4. Find the right school district. Not all school districts can accommodate every child's needs. “I had one principal say, ‘I know what the law is, but I don't have enough money to pay my teachers to do what we need to do. Our school district is broke.’ He was very honest,” says Bruce H. Cohen, MD, FAAN, professor of pediatrics at Northeast Ohio Medical University and director of the NeuroDevelopmental Science Center at Children's Hospital Medical Center of Akron. “I've had patients sell their homes to move to a different school district in order to obtain excellent inclusion services or specialized non-inclusion services,” he says. “It sounds extreme, but when you consider that some outstanding autism programs are valued at $70,000 a year, the educational and financial benefit to the family is profound. If you live in a $150,000 home and are able to move to a $200,000 home in a district that can accommodate your child, it may be cheaper—and a better education—in the long run.”
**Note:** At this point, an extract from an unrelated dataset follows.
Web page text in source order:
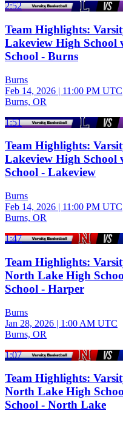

5. Develop allies. Make nice with school officials and teachers, suggests Ann Henderson Tilton, MD, FAAN, professor of clinical neurology and chief of the section of child neurology at Louisiana State University Health Sciences Center in New Orleans. “When I sit down with a family, I emphasize that you gain more with honey than vinegar,” she says. “It's critical not to be adversarial.” Child's rights attorney Paul agrees. “Be sure to share information regarding the specifics of your child's disability as well as what works at home to reinforce and motivate learning,” she says. “Keeping the lines of communication open is instrumental to effective collaboration.” Paul also says you'll be a more effective advocate if you can take the emotion out of the process.
6. Encourage play. Do what you can at home to make the school day easier. For example, children on the autism spectrum, especially those under age 6, benefit from simply playing with their parents, says Yolanda Holler-Managan, MD, FAAN, a pediatric neurologist at Children's Hospital of Chicago and assistant professor at Northwestern University Feinberg School of Medicine in Chicago. “You would be surprised how many parents have never played with their children,” she says. “Play is how younger children learn social and cognitive skills.” She suggests board games like Chutes and Ladders, which require taking turns and learning rules; coloring books to improve fine motor skills; and slime or Play-Doh to help with tactile sensitivities.
7. Learn to say thank you. Not once, but over and over again, says Furlong, who advises parents to thank everyone in sight. “The more you thank people, the more willing they are to give, and you're going to need a lot of giving.” Any small gesture—a note, cupcakes for the class if allowed—can make a difference, she says.
8. Invest adequate time. “Caring for a child with significant challenges is a full-time job, and it's often frustrating and difficult,” says Furlong. “Identifying a team of individuals who are capable and willing to help you navigate the challenges requires bidirectional communication and respect—and the shared goal of an optimal educational experience.”